What are the lines, word for word, from the line with "-ruhig (23, 134, 44, 142)" up to and including the line with "gcal.ac.uk [16, 729, 85, 753]" in the records below? Omit the pictures.

------ Source records ------

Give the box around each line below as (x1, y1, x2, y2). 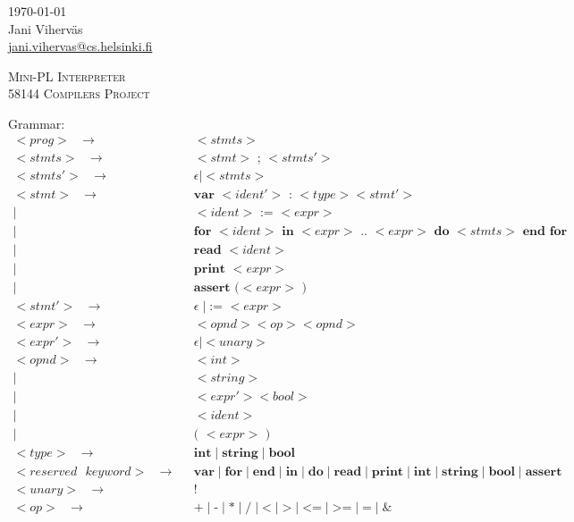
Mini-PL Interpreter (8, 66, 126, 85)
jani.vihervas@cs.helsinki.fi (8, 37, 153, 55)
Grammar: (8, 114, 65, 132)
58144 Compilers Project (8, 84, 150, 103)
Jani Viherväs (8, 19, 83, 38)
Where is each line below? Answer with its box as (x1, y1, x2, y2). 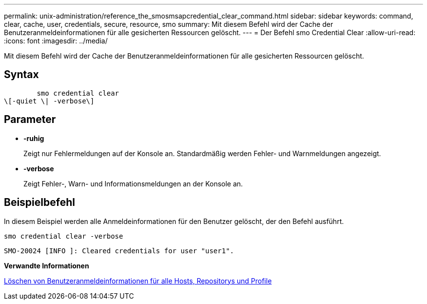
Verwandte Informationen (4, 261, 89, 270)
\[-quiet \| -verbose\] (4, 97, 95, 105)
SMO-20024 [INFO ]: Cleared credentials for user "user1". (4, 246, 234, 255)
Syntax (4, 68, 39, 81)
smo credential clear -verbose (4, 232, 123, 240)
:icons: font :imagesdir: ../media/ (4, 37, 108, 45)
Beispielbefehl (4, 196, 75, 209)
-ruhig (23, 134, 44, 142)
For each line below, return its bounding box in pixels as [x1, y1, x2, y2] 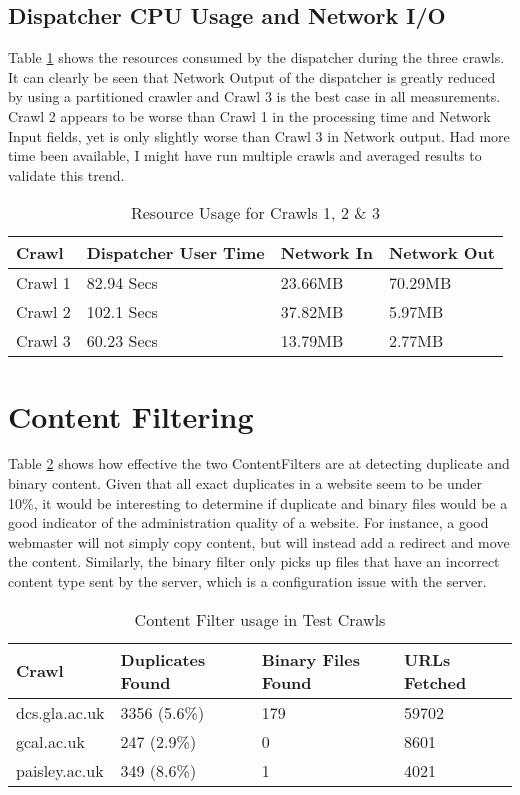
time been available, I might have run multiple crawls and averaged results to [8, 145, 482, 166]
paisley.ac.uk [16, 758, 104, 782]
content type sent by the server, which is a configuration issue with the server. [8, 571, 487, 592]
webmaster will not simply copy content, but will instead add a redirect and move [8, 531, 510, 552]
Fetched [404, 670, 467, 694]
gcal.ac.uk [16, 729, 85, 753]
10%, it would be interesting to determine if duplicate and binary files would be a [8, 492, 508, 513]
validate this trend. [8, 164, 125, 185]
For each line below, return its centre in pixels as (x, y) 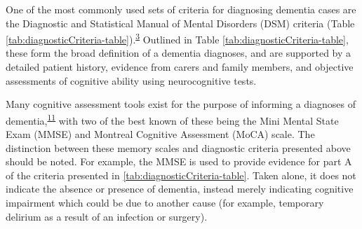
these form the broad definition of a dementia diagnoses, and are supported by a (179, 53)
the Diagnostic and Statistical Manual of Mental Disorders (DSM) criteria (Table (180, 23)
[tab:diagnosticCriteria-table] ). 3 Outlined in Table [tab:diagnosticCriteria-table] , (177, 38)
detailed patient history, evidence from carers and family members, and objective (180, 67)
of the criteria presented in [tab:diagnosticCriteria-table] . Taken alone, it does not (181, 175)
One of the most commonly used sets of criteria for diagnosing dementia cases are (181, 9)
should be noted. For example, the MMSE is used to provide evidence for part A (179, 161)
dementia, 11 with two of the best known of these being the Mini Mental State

------
------ Source records ------

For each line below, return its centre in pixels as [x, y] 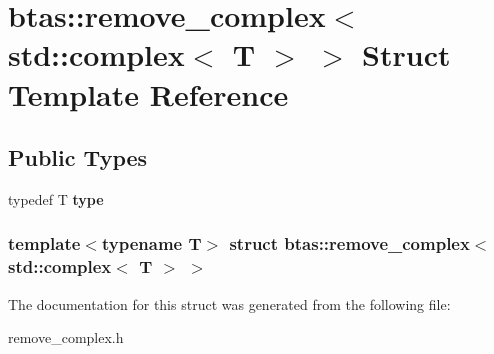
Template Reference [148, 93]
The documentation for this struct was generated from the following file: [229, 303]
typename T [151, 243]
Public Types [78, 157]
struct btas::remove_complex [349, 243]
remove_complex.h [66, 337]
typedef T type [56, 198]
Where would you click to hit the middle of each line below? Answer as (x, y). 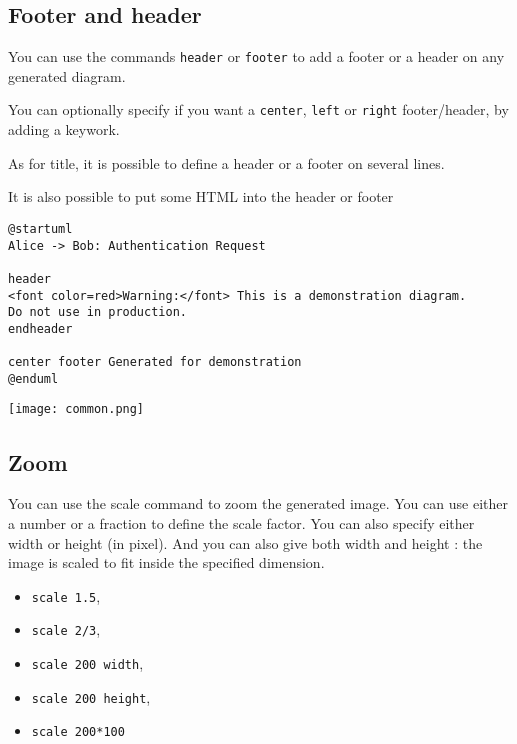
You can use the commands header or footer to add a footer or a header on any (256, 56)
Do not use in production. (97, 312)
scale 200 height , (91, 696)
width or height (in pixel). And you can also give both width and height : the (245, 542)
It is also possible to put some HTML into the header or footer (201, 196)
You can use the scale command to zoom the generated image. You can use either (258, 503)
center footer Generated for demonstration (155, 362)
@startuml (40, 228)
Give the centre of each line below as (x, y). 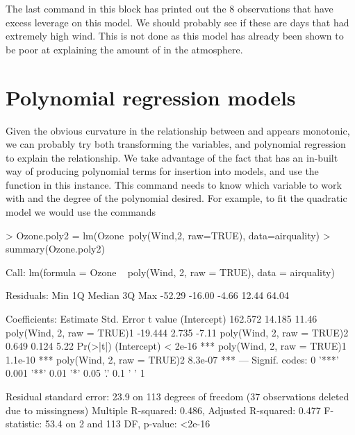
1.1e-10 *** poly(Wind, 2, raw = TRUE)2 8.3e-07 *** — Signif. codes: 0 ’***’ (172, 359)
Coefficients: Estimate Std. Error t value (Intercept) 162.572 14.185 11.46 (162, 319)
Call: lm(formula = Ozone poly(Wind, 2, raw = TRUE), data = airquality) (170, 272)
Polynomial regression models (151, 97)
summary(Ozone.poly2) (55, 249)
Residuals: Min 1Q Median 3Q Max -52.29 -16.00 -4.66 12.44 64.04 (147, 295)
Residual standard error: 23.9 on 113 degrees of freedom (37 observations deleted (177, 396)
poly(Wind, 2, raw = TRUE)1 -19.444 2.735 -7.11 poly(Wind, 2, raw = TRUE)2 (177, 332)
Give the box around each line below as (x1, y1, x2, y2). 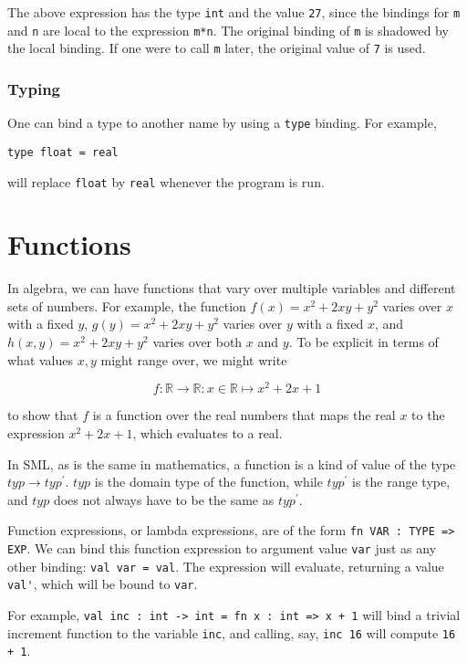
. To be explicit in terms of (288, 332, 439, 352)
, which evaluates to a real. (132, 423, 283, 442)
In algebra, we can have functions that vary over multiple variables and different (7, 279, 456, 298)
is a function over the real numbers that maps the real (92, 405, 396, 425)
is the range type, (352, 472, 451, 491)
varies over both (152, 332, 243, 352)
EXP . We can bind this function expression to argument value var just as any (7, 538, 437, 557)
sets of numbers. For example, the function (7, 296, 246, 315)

------
------ Source records ------

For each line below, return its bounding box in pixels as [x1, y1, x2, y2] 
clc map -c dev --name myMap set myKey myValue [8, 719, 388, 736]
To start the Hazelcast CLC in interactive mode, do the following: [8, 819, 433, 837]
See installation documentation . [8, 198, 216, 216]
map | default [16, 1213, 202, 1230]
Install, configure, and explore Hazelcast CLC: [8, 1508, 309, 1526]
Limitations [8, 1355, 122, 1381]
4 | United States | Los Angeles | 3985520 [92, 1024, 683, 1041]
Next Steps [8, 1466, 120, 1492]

------

* Answer box:
-ruhig (23, 134, 44, 142)
For each line below, return its bounding box in pixels as [x1, y1, x2, y2] 
time been available, I might have run multiple crawls and averaged results to [8, 145, 482, 166]
paisley.ac.uk [16, 758, 104, 782]
content type sent by the server, which is a configuration issue with the server. [8, 571, 487, 592]
webmaster will not simply copy content, but will instead add a redirect and move [8, 531, 510, 552]
Fetched [404, 670, 467, 694]
gcal.ac.uk [16, 729, 85, 753]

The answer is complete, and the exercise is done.